## Problem description
Take the data below and copy exactly the lines starting at the one with "CLASSER (248, 174, 289, 187)" and finishing at the one with "Commercial use or", both included.

_____

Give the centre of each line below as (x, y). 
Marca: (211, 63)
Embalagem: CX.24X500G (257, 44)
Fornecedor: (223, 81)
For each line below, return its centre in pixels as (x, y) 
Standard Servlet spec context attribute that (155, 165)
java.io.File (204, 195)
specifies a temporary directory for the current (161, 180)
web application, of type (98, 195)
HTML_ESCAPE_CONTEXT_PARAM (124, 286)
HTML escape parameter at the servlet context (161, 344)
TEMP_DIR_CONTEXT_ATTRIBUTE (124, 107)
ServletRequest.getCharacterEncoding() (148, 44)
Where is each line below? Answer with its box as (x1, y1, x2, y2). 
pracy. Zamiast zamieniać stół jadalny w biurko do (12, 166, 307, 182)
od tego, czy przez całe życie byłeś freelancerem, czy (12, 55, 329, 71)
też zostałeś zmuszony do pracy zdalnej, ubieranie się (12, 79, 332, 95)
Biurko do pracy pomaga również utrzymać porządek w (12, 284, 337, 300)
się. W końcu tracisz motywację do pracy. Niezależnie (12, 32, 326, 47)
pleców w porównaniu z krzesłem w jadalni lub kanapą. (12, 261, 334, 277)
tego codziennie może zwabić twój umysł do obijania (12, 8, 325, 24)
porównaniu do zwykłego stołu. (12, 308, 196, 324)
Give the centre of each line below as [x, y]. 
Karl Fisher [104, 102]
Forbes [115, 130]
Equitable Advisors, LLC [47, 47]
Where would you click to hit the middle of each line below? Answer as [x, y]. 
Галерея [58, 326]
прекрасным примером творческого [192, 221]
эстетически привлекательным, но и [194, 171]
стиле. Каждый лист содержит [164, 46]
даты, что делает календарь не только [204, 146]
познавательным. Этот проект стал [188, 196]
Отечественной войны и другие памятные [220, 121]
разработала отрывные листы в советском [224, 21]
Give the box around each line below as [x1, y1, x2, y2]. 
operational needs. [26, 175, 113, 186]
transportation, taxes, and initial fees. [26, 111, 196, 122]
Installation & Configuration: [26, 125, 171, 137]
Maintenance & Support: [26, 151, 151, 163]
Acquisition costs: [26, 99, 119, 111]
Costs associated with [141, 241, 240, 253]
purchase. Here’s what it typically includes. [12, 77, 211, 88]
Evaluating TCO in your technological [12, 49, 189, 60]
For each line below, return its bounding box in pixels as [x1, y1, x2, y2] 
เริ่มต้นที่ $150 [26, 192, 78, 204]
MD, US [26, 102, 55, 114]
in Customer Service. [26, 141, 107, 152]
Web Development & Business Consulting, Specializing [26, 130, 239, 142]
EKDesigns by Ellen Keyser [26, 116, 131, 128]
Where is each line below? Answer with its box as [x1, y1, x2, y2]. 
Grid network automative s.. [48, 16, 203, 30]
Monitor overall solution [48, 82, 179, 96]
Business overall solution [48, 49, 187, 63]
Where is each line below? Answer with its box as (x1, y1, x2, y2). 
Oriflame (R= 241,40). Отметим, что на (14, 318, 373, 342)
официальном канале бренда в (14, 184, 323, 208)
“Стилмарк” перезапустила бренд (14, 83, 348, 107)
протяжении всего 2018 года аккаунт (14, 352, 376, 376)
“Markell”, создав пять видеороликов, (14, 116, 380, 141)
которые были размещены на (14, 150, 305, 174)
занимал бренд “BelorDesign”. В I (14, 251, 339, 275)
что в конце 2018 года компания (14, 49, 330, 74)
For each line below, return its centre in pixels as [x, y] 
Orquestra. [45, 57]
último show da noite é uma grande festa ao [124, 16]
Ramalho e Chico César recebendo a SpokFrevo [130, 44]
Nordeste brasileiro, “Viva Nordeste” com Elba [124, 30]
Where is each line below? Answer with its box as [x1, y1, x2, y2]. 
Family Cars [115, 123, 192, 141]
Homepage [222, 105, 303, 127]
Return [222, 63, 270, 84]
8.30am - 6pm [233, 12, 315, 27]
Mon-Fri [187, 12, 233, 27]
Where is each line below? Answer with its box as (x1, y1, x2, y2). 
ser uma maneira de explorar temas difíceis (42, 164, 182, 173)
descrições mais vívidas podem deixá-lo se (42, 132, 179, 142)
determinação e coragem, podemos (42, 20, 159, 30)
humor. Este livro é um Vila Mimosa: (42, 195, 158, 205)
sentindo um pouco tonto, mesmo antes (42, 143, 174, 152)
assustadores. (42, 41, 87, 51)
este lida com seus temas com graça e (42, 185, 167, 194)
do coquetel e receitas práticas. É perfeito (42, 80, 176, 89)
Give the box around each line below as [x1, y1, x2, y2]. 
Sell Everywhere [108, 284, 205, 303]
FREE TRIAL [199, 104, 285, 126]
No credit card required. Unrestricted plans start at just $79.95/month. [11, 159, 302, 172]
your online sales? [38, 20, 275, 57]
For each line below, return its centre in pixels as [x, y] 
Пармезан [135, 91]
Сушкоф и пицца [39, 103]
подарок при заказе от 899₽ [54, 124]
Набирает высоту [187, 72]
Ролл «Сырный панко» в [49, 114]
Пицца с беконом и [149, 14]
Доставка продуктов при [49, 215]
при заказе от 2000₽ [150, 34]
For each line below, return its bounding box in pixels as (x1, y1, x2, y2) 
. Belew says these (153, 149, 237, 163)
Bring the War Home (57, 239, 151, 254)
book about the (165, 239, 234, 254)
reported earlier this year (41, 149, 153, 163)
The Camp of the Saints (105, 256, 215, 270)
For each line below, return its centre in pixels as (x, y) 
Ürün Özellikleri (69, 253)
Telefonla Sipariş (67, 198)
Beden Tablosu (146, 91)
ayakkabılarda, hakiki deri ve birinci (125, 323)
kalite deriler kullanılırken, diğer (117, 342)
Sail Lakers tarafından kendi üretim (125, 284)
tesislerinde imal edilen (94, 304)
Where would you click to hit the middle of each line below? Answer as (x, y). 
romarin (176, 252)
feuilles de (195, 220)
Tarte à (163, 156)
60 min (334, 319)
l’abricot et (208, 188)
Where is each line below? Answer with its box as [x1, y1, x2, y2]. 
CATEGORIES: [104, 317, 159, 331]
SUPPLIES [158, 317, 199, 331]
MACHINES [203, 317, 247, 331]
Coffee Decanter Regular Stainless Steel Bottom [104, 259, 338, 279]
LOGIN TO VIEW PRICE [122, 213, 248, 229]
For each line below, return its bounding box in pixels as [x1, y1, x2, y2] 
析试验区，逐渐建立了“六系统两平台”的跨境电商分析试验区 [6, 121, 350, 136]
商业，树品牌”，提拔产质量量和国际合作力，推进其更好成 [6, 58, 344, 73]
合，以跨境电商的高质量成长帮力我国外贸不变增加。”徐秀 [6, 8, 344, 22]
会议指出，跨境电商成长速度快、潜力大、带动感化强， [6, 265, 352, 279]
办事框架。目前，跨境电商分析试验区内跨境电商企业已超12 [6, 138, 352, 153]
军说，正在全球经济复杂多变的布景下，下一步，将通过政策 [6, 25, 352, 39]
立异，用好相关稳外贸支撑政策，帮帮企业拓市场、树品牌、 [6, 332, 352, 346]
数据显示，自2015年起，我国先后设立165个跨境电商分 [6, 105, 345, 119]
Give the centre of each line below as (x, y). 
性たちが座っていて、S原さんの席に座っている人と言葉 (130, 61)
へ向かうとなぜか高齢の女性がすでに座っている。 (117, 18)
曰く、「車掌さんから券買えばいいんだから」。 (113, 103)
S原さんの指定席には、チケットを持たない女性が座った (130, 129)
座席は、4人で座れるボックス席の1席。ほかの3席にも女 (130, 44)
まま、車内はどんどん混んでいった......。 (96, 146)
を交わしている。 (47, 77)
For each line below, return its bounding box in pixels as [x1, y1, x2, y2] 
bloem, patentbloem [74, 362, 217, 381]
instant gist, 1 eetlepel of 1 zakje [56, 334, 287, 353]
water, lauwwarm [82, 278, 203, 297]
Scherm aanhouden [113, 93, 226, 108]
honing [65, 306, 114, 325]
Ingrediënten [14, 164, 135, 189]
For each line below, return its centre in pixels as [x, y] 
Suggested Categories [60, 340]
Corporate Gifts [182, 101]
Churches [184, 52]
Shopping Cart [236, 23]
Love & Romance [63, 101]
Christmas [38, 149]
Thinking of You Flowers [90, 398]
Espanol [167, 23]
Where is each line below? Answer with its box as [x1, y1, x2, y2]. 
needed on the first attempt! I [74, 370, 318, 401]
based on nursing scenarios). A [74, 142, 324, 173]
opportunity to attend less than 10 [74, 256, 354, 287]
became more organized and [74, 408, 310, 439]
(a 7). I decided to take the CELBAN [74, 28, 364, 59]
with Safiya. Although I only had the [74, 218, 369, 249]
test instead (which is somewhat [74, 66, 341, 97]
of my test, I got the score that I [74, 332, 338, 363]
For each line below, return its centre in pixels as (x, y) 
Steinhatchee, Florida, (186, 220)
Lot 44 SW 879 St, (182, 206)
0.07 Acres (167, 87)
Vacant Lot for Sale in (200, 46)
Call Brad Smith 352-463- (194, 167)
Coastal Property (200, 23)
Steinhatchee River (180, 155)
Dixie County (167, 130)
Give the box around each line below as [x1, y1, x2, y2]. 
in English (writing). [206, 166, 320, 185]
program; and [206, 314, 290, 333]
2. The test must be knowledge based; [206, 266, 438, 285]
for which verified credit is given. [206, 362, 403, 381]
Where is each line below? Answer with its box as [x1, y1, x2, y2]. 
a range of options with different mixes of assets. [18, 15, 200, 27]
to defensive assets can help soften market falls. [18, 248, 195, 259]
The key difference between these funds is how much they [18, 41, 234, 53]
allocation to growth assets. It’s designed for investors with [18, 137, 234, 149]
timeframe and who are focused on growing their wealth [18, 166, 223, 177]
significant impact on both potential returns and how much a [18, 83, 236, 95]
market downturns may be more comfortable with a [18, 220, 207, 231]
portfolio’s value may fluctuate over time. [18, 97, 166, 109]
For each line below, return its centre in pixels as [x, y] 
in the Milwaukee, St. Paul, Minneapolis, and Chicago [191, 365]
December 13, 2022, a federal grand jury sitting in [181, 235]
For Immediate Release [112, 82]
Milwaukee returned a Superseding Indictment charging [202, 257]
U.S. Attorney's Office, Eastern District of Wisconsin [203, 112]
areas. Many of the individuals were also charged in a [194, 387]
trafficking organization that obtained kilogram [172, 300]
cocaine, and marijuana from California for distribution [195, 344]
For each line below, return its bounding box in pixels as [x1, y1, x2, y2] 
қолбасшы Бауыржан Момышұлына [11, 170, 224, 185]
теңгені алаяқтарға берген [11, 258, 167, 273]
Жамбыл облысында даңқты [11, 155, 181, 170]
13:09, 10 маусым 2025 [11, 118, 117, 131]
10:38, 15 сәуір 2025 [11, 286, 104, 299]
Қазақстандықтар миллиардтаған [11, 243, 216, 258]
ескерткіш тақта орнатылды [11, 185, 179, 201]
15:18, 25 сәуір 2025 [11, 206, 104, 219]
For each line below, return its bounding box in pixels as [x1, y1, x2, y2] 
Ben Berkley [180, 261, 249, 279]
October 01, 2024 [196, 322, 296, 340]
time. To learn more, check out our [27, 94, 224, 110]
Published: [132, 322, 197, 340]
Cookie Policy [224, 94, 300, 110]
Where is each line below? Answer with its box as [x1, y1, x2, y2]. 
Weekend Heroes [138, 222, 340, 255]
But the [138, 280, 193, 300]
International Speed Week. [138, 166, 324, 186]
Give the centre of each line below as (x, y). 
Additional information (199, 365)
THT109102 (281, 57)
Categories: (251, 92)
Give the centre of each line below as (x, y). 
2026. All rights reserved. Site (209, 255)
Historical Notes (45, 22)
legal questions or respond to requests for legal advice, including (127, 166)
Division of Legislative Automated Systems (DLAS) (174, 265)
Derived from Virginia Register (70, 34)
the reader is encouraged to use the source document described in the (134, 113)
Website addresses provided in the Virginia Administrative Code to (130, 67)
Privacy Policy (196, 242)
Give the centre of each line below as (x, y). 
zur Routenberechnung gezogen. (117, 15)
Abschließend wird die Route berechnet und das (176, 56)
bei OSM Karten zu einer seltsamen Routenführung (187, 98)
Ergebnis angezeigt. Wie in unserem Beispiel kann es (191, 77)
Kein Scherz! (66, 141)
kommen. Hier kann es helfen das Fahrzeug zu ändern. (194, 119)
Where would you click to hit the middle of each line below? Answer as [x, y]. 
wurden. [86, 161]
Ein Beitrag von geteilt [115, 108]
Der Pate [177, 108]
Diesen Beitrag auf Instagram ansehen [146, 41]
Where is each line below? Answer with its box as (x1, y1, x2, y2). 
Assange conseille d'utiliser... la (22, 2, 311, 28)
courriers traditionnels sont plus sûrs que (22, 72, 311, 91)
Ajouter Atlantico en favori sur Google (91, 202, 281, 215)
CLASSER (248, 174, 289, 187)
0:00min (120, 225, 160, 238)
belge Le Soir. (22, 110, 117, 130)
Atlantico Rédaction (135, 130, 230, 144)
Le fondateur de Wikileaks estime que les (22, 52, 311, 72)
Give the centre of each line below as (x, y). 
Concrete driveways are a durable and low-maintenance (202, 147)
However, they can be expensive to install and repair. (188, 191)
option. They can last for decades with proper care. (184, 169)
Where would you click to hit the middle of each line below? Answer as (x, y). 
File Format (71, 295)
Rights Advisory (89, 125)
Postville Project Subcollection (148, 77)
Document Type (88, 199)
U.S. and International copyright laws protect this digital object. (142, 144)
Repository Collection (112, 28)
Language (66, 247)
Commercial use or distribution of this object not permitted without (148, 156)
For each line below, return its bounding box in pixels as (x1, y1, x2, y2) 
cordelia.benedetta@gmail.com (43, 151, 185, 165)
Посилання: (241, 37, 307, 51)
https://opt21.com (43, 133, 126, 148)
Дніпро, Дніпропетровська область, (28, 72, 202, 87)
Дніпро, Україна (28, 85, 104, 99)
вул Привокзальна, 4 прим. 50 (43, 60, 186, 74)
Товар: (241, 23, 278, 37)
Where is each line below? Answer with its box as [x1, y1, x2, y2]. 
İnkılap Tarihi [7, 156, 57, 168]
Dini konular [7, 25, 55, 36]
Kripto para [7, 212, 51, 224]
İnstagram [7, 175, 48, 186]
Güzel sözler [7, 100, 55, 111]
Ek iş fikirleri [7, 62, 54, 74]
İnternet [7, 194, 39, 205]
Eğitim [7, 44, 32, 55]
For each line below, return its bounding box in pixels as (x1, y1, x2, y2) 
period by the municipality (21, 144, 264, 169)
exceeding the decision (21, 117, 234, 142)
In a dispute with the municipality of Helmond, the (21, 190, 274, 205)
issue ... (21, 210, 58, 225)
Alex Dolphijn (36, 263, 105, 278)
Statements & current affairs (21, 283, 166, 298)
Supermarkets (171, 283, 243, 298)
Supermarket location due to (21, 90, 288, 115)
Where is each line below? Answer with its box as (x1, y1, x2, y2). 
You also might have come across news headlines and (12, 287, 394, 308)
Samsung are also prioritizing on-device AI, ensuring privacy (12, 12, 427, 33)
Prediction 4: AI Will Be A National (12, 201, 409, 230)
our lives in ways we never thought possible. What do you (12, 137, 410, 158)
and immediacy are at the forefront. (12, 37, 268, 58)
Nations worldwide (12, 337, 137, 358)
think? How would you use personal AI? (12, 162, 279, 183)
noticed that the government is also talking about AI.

_____

## Reply to the task
CLASSER (248, 174, 289, 187)
0:00min (120, 225, 160, 238)
belge Le Soir. (22, 110, 117, 130)
Atlantico Rédaction (135, 130, 230, 144)
Le fondateur de Wikileaks estime que les (22, 52, 311, 72)
Give the centre of each line below as (x, y). 
Concrete driveways are a durable and low-maintenance (202, 147)
However, they can be expensive to install and repair. (188, 191)
option. They can last for decades with proper care. (184, 169)
Where would you click to hit the middle of each line below? Answer as (x, y). 
File Format (71, 295)
Rights Advisory (89, 125)
Postville Project Subcollection (148, 77)
Document Type (88, 199)
U.S. and International copyright laws protect this digital object. (142, 144)
Repository Collection (112, 28)
Language (66, 247)
Commercial use or distribution of this object not permitted without (148, 156)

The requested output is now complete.